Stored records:
....................

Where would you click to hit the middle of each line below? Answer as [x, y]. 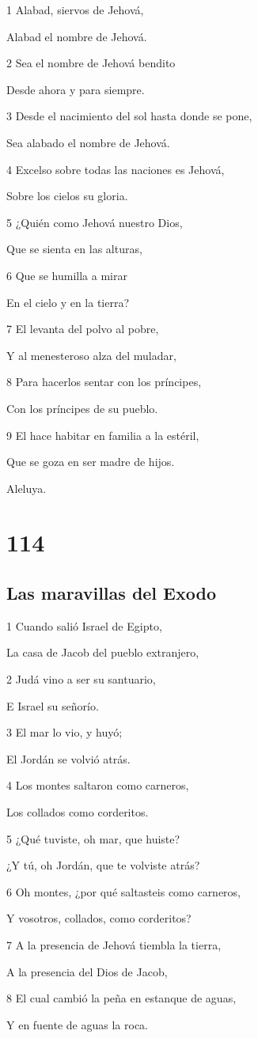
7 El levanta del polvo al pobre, [83, 329]
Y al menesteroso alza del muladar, [91, 355]
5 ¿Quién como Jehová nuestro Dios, [95, 222]
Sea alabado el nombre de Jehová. [88, 142]
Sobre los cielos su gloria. [67, 196]
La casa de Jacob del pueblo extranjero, [103, 652]
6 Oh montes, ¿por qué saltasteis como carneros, [124, 891]
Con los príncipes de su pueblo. [82, 408]
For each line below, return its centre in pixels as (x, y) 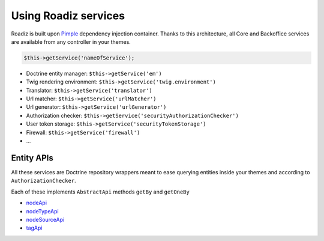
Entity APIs (32, 158)
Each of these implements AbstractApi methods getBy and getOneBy (100, 192)
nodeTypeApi (43, 211)
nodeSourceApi (45, 219)
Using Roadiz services (68, 16)
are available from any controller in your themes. (71, 41)
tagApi (34, 228)
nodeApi (37, 203)
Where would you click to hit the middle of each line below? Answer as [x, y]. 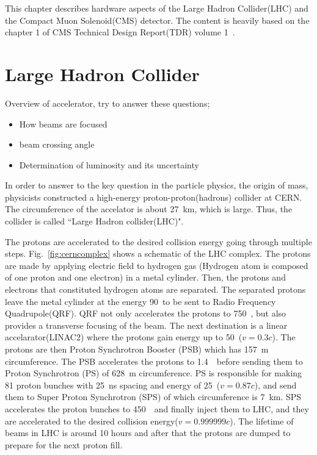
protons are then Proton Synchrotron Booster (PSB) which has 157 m [137, 349]
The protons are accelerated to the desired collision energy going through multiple [158, 241]
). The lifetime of [262, 421]
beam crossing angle [57, 144]
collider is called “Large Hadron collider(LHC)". [94, 221]
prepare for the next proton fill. [64, 444]
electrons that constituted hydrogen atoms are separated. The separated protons [155, 289]
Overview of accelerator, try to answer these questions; [107, 103]
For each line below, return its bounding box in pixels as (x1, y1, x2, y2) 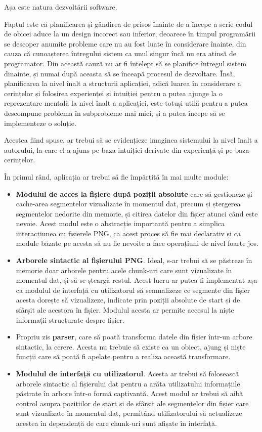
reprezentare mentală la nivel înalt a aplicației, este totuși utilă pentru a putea (4, 98, 248, 108)
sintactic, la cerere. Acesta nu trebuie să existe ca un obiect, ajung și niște (16, 341, 246, 352)
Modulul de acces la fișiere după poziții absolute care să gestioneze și (16, 188, 252, 199)
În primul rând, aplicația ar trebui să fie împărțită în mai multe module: (4, 171, 229, 182)
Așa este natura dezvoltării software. (4, 2, 117, 12)
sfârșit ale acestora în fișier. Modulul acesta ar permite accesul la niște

....................

» REQUIRED WORK
All that is wanted is the stretch of lines above from the one containing "reprezentare mentală la" through the one containing "Modulul de acces", duplicated exactly.

» TASK RESPONSE
reprezentare mentală la nivel înalt a aplicației, este totuși utilă pentru a putea (4, 98, 248, 108)
sintactic, la cerere. Acesta nu trebuie să existe ca un obiect, ajung și niște (16, 341, 246, 352)
Modulul de acces la fișiere după poziții absolute care să gestioneze și (16, 188, 252, 199)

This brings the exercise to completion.